U-235, the isotope of uranium with the largest nuclear cross section (a measure of the likelihood of a nuclear reaction occurring), is commonly used as a nuclear fuel, but is only found in small quantities, comprising less than one percent of naturally occurring uranium [7,8]. However, Uranium-238, which makes up over 99% of natural uranium, can be used to breed Plutonium-239, a highly fissionable isotope of plutonium that can be used in nuclear reactors. [9] Such breeder reactors are called fast breeders, as they breed plutonium from fast neutrons ejected from U-238 [10].

Thorium Breeding

Thorium breeding is of great interest for nuclear power, as thorium is thought to be three to four times more abundant than uranium in the Earth's crust [11]. Further, though Thorium-232, the isotope that constitutes most of the natural supply of thorium, needs a neutron source to initiate a chain reaction, it has a large nuclear capture cross section and breeds Uranium-233, a fissionable isotope of uranium, suitable for use in nuclear power generation. [12] It is of great interest to countries such as India with large reserves of thorium and low uranium reserves; India presently has the only operational Thorium nuclear reactors in Kalpakkam in the state of Tamil Nadu and Kakrapar in Gujarat, though research reactors are in operation in Canada [12]. Finally, thorium reactors reduce the risk of proliferation as the by-products of thorium fission are generally used in-situ for power generation, and a completely new fuel cycle would need to be developed for thorium to be used in nuclear weapons [13].

Conclusion

Research has shown that breeding in nuclear reactors can generate the same amount of power using less nuclear fuel (and more abundant fuel) than conventional reactors. Further, as breeders can reduce the risk of nuclear proliferation, they present a viable technology for power generation.

© Kunal Sahasrabuddhe. The author grants permission to copy, distribute and display this work in unaltered form, with attribution to the author, for noncommercial purposes only. All other rights, including commercial rights, are reserved to the author.

References

[1] "Nuclear Power Reactors in the World," International Atomic Energy Agency, IAEA-RDS-2/26, May 2006.

[2] "Uranium (Nuclear) Basics," U.S. Energy Information Administration.

[3] J. A. Lake et. al., "Breeding Ratio and Doubling Time Characteristics of the Clinch River Breeder Reactor," U.S. Department of Energy, conf-740903-15.

[4] "Uranium 2007: Resources, Production and Demand," Nuclear Energy Agency, NEA No. 6345 (OECD Press, 2008).

[5] W. Koelzer, "Glossary of Nuclear Terms, October 2010.

[6] Charles Till, "Nuclear Fission Reactors," Rev. Mod. Phys. 71, S451 (1999).

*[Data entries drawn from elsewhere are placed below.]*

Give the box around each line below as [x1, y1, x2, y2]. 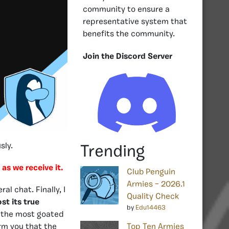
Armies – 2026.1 [127, 180, 185, 189]
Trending [80, 144, 145, 161]
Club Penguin [127, 168, 175, 176]
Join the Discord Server [83, 52, 172, 61]
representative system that [83, 17, 187, 26]
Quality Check [127, 192, 179, 201]
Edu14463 [135, 204, 166, 211]
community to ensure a [83, 5, 170, 14]
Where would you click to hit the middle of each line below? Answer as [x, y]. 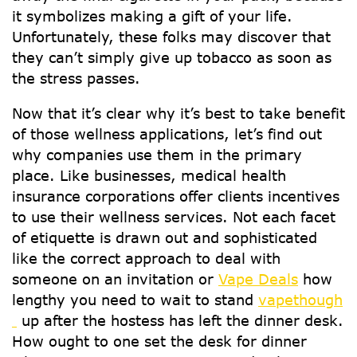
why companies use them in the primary [157, 155]
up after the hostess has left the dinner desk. [180, 320]
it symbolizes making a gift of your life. [152, 16]
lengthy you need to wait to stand [135, 300]
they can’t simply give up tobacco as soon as [172, 57]
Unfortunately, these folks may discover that [171, 37]
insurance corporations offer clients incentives [176, 196]
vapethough [300, 300]
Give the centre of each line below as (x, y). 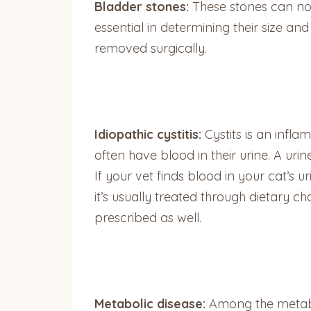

[7] D. E. McLain, A. C. Miller and J. F. Kalinich, "Status of Health Concerns about Military Use of Depleted Uranium and Surrogate Metals in Armor-Penetrating Munitions," North Atlantic Treaty Organization, RTG-099, (2005).

[8] " Uranium 2005 - Resources, Production and Demand - Executive Summary," OECD, 2006.

[9] "Division Director Discusses Plutonium Future," in The Actinide Research Quarterly: Spring 2006, Los Alamos National Laboratory, LALP-96-3, 26 Jun 96.

[10] "Plutonium," World Nuclear Association, April 2009.

[11] "Thorium," World Nuclear Association, July 2010.

[12] "Thorium Fuel Cycle - Potential Benefits and Challenges," International Atomic Energy Agency, IAEA-TECDOC-1450, May 2005.

[13] M. Todosow, "Thorium-Based Proliferation Resistant Reactors," Brookhaven National Laboratory.